I think the reason the two diets become equated is because both involve not eating meat or other animal products. Vegans do it for ethical reasons that they don't want to exploit animals, and that non-exploitation extends out not just to diet but to also avoiding as much as practical all consumption of animal products. It's not just animal-based foods that vegans avoid, but it's also leather products, wool products, animal ingredients in various products from soaps to medicines and to products that are produced as a result of animal testing.
For purposes of this discussion, however, I am restricting my discussion to a "vegan diet" as opposed to the broader subject of being a vegan. And in a vegan diet, there is only one rule. That is to avoid foods which contain animal ingredients or were developed through the exploitation of animals. A vegan diet is not about being healthy; it is about protecting animals.
Having said that, I recognize that there are many vegans who are concerned about their health, and many people who are whole food, plant-based have also adopted the vegan way of life. That's true in reverse too. Many vegans have adopted the whole food, plant-based way of living. Generally, those people call themselves whole food, plant-based vegans. But just being whole food, plant-based does not make a person vegan. And just being vegan does not make a person whole food, plant-based.

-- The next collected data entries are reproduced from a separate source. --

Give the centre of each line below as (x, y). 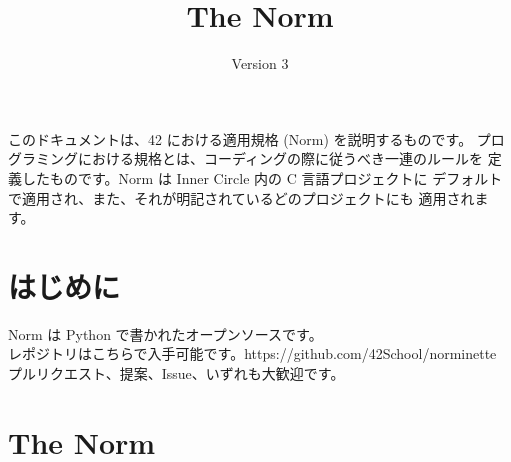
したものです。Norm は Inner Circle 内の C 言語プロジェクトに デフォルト (262, 177)
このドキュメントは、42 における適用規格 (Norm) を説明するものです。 (240, 138)
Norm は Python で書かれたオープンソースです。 (165, 333)
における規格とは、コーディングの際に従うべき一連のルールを (280, 158)
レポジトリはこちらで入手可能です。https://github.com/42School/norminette (252, 353)
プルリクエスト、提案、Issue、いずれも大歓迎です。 (176, 373)
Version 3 (260, 63)
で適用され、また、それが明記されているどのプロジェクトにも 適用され (241, 197)
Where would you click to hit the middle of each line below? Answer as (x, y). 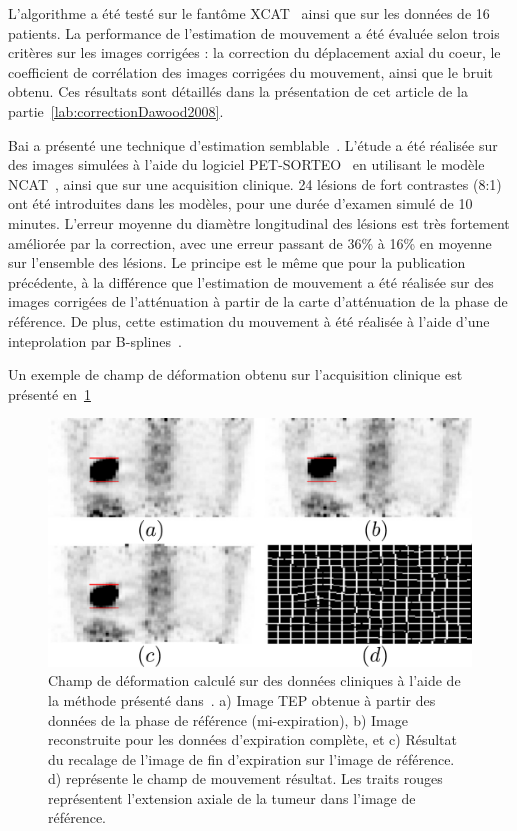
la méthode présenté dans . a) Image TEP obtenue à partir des (242, 699)
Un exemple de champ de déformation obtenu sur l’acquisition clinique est (235, 374)
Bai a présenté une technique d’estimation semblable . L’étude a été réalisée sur (253, 144)
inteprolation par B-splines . (95, 340)
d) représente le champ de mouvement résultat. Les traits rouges (245, 778)
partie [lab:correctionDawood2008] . (116, 110)
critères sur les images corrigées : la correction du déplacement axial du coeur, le (254, 52)
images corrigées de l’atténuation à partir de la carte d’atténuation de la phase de (258, 301)
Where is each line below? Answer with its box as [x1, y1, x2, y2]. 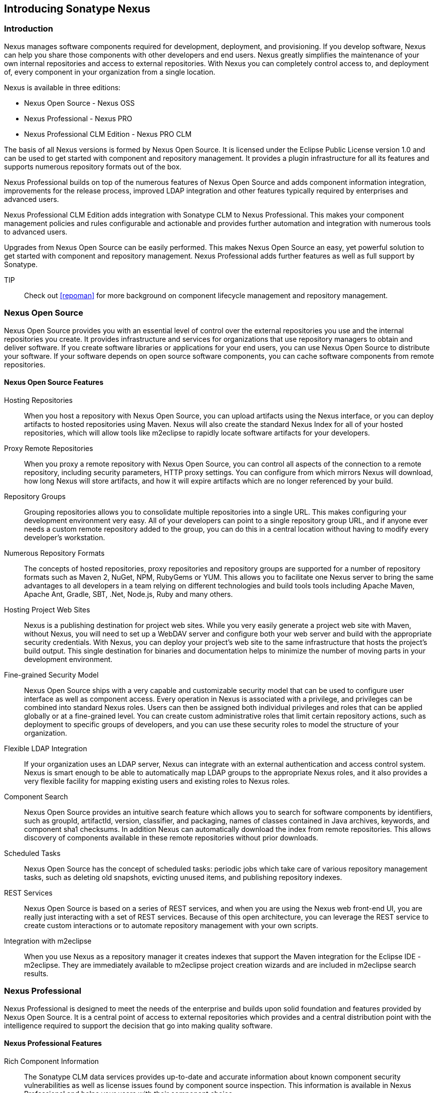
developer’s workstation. [24, 533, 105, 542]
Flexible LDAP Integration [4, 744, 87, 753]
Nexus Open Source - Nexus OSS [24, 98, 135, 107]
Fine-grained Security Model [4, 670, 99, 679]
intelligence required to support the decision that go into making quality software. [4, 1021, 273, 1030]
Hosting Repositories [4, 395, 73, 404]
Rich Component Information [4, 1056, 99, 1065]
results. [24, 969, 49, 978]
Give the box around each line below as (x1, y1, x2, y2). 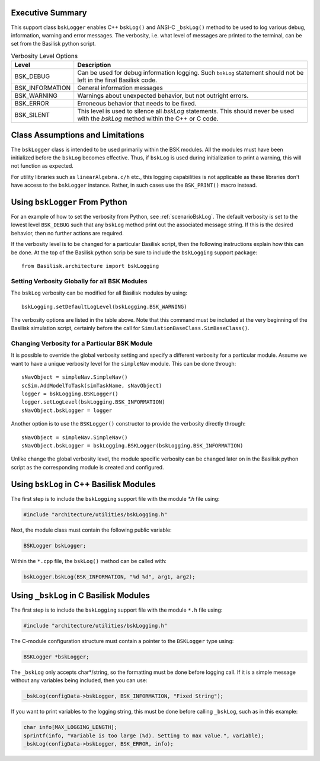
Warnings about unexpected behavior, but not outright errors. (77, 92, 249, 100)
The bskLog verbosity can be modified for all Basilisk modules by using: (11, 289, 188, 296)
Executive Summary (11, 8, 87, 18)
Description (77, 61, 111, 69)
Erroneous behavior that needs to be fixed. (77, 100, 197, 108)
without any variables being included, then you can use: (11, 677, 148, 684)
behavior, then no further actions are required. (11, 229, 124, 236)
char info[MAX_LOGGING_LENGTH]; (23, 724, 118, 731)
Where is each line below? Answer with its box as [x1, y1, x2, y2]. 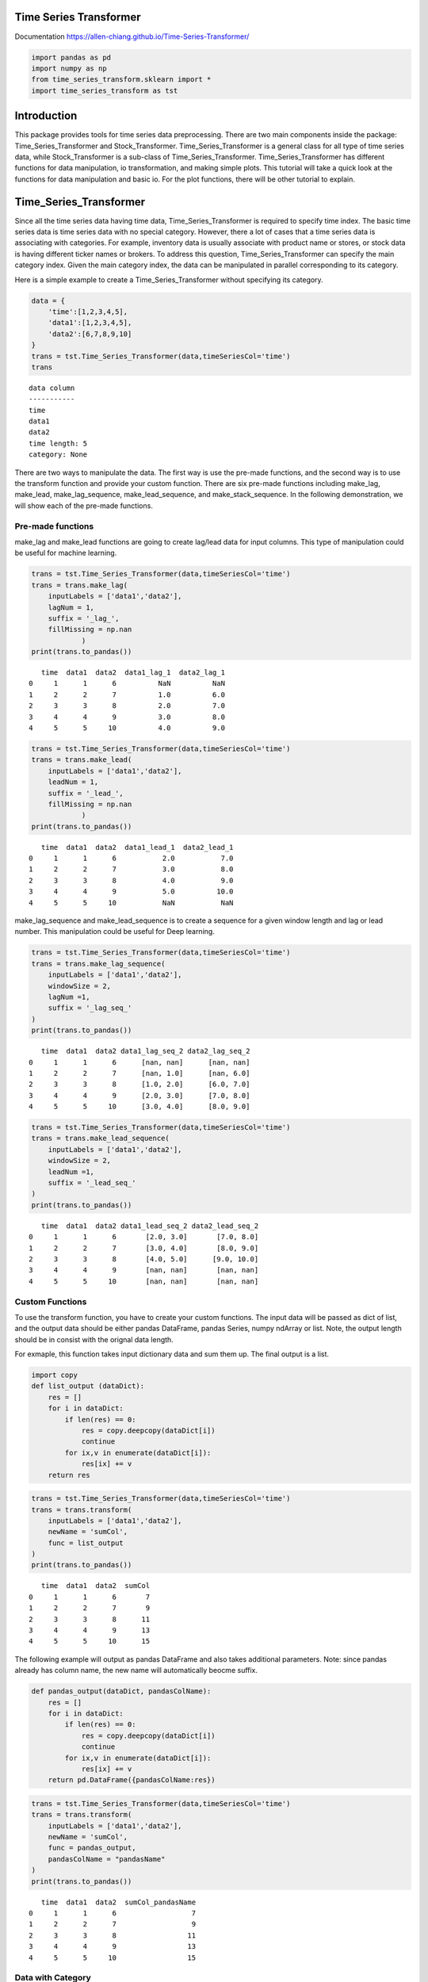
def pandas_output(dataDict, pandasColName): [31, 1687, 212, 1696]
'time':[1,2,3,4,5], [48, 307, 128, 316]
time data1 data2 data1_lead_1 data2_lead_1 [40, 843, 234, 851]
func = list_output [48, 1538, 124, 1548]
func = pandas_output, [48, 1843, 136, 1853]
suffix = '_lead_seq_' [48, 1178, 136, 1188]
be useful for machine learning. [14, 548, 117, 558]
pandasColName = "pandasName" [48, 1854, 166, 1863]
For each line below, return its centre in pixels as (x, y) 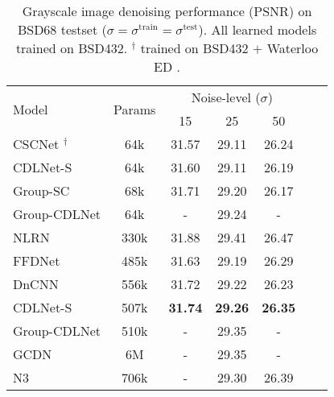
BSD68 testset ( (62, 29)
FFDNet (37, 261)
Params (135, 109)
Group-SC (41, 190)
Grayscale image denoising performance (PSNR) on (167, 11)
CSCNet (36, 144)
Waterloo (293, 48)
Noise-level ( (226, 97)
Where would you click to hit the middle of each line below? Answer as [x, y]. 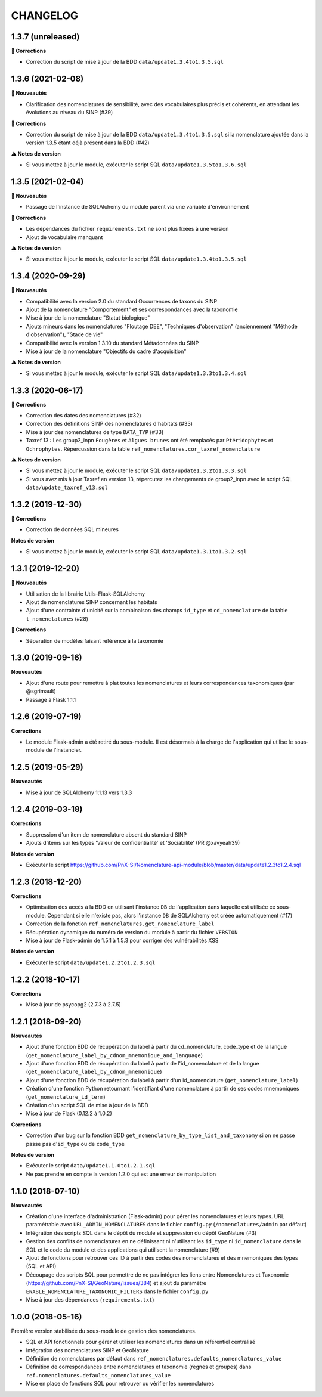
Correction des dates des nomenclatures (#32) [83, 416]
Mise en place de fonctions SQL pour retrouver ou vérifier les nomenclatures [120, 1384]
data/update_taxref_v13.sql [67, 488]
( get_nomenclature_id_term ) [66, 1096]
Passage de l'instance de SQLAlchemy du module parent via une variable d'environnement [137, 207]
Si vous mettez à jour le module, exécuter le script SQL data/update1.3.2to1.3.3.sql [136, 470]
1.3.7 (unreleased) [45, 37]
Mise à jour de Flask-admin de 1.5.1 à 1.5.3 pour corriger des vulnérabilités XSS [122, 940]

Before going on to explain how eating whole food, plant-based is different from the vegan diet, I want to mention that there are other common areas of concern that both a whole food, plant-based person can have and a vegan can have. One of course is health, which I will get into next. Another is the environment. Many also have concerns about how our food system affects climate change. A number of people eating either whole food, plant-based or vegan or both have concerns about how national policy can be influenced by the food we eat and the foods we should be eating. How food affects our taxes, our overcrowded medical industry, our education system, etc. That's the subject of my next blog post (or at least that's what I'm planning right now for my next blog post. I think it's an important topic).

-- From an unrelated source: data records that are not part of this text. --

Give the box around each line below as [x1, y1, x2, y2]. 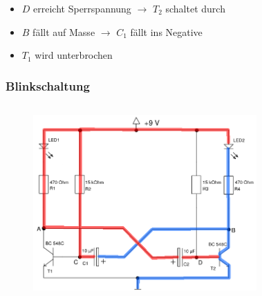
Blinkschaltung [6, 77, 90, 94]
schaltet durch [165, 1, 225, 15]
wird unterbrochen [35, 48, 113, 62]
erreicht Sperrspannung [33, 1, 131, 15]
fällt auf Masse [32, 24, 95, 39]
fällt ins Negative [130, 24, 203, 39]
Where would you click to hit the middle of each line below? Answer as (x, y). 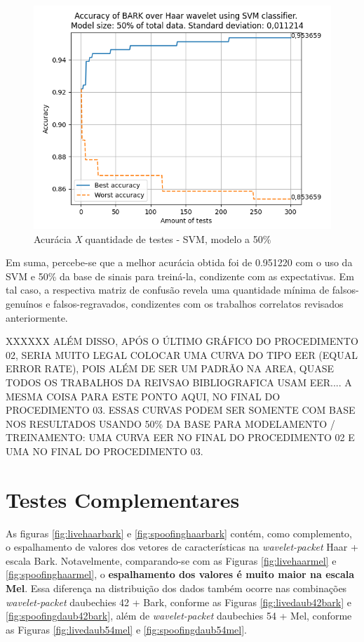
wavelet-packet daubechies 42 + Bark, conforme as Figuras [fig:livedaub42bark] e (179, 602)
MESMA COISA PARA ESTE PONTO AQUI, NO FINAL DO (143, 396)
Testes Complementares (123, 499)
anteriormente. (37, 317)
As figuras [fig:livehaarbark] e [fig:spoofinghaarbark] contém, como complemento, (179, 533)
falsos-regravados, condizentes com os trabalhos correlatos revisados (198, 303)
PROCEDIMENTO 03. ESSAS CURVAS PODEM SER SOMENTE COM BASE (181, 410)
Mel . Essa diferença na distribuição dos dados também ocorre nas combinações (176, 588)
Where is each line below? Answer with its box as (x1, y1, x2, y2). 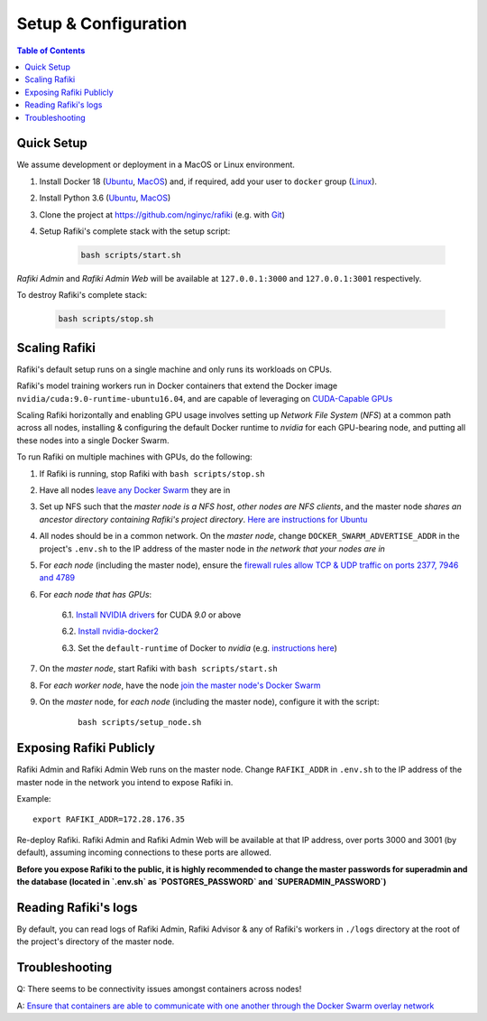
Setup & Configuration (16, 14, 188, 33)
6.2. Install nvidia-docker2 (61, 626, 160, 636)
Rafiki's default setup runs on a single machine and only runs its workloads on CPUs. (16, 364, 333, 375)
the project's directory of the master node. (16, 936, 175, 947)
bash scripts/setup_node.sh (78, 718, 202, 728)
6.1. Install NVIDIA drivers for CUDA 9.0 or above (61, 609, 242, 620)
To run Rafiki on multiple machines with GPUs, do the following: (16, 451, 253, 462)
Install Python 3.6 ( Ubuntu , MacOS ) (39, 192, 171, 203)
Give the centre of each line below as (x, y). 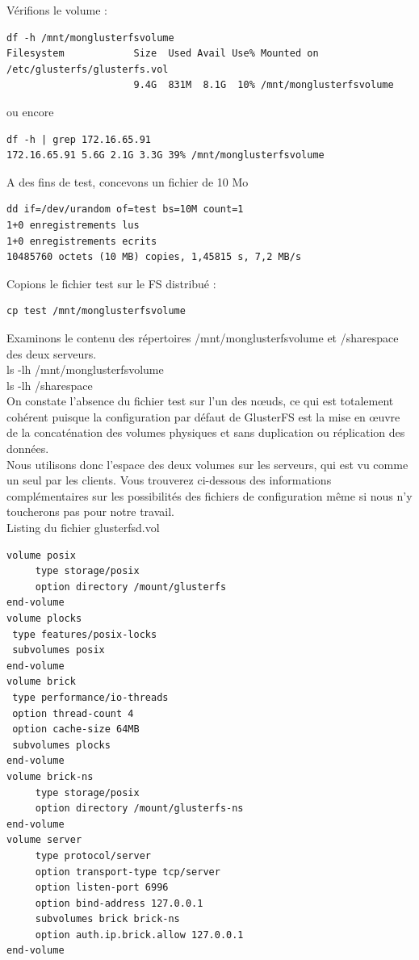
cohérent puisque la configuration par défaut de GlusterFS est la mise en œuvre (203, 416)
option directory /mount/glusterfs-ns (139, 809)
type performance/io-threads (90, 697)
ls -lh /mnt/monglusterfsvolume (85, 369)
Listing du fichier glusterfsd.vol (83, 528)
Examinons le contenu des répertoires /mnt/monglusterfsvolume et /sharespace (203, 337)
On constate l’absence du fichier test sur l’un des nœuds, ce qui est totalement (200, 401)
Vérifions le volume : (57, 10)
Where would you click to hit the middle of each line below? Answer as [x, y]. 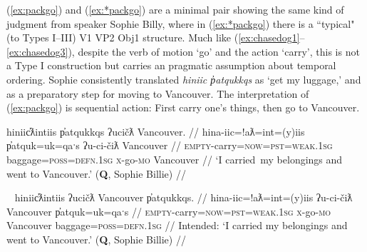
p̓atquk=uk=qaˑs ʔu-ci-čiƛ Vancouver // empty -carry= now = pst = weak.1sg [170, 145]
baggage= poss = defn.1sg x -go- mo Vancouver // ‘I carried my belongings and [175, 159]
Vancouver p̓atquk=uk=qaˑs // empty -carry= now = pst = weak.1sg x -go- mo [169, 211]
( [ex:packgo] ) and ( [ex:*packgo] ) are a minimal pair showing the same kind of [175, 9]
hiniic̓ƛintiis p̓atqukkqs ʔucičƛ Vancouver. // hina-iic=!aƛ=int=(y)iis [156, 131]
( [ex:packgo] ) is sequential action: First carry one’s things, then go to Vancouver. [183, 107]
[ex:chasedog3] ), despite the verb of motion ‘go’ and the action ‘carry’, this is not [183, 51]
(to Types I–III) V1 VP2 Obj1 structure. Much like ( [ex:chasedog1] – [156, 37]

Many of us have all those concerns, but it's not necessary to have all those concerns to eat either vegan or whole food, plant-based.
Eating whole food, plant-based is generally first and foremost about personal health. And in that regard, eliminating or reducing animal products in a person's diet is only one aspect of a whole food, plant-based diet. Other factors of equal importance are:
- The elimination or limiting of most processed foods, including "vegan foods," due to not only the added sugars, salt and fats, all of which are important to not consume too much of, but also due to the manmade chemicals and "natural flavors" contained in most processed foods.

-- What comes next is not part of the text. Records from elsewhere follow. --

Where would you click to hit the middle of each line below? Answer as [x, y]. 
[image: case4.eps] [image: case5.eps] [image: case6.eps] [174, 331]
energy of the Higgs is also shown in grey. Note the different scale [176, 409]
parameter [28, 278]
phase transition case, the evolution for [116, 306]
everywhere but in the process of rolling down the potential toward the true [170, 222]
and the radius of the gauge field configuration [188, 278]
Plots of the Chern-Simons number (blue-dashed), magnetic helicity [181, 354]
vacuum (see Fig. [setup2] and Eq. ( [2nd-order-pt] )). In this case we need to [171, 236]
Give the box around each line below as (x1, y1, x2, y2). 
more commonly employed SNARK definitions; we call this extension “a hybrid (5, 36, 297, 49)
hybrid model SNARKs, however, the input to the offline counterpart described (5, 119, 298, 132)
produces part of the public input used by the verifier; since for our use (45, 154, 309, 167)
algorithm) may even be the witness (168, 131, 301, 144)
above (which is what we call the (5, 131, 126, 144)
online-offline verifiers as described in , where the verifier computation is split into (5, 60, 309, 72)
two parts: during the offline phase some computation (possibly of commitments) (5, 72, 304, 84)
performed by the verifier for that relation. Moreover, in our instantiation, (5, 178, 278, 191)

- The elimination or limiting of oils due to the high caloric density of the oils and the inflammatory properties of the oils, especially when heated. Consumption of oil also makes it very difficult if not impossible to achieve a person's healthiest weight level
- Avoided use of added sugars in foods consumed.
- Limiting or avoiding salt added to foods consumed.
- If animal products are consumed, they are limited to less than 5% of the calories in the diet (based on Dr. T Colin Campbell's work in the China Study and on how people in the Blue Zones, where people have lived healthy lives the longest, eat). In no case are processed meats or red meats considered healthy foods to eat. Recent studies have shown the same concerns for white meats too.
None of those guidelines are part of the vegan diet. Only the elimination of animal products is necessary to be following a vegan diet. Again, I stress the word "diet" there because there is more to being an actual vegan than that (just as there is more to living a healthy lifestyle than eating a whole food, plant-based diet).
I actually consider the whole food, plant-based way of eating to be closer to the Mediterranean diet than I do the vegan diet. The Mediterranean diet is a diet whose principle purpose is health and the prevention of chronic diseases as is the whole food, plant-based diet. It eliminates red meat and processed meats and it emphasizes the inclusion of large amounts of fruits and vegetables as well as whole grains, legumes and nuts and seeds in the diet. It also emphasizes avoiding added sugars and salt and limiting the animal products that are eaten. Of course, the big differences are in the amount of olive oil used and in the consumption of "white meats" and dairy products. Therefore, it's not a perfect comparison. But neither is it a perfect comparison to equate us with the vegan diet (as shown by the bullet points above).
Thinking that we who eat whole food, plant-based are vegans can (and does) lead us down unhealthy pathways. I know many people who claim to be whole food, plant-based and think nothing of eating a "vegan" labelled food even though it can have terrible health consequences for them. Maybe not if they do it only once, but if it's a regular habit, which it can become if you think of this as just a vegan diet, then it can have undesirable health consequences that may surprise them since they think they're eating healthy. The same with eating out in restaurants. If all you think is important in a restaurant is to order something without meat or cheese or egg then you are likely going to end up with a plate of food that has unhealthy levels of salt, oil and sugar in it.
So, really, think whole food, plant-based when it comes to food. If you want to be vegan too, that's great. But even if you are a whole food, plant-based vegan, you want to think whole food, plant-based when it comes to your food. It's as simple as that.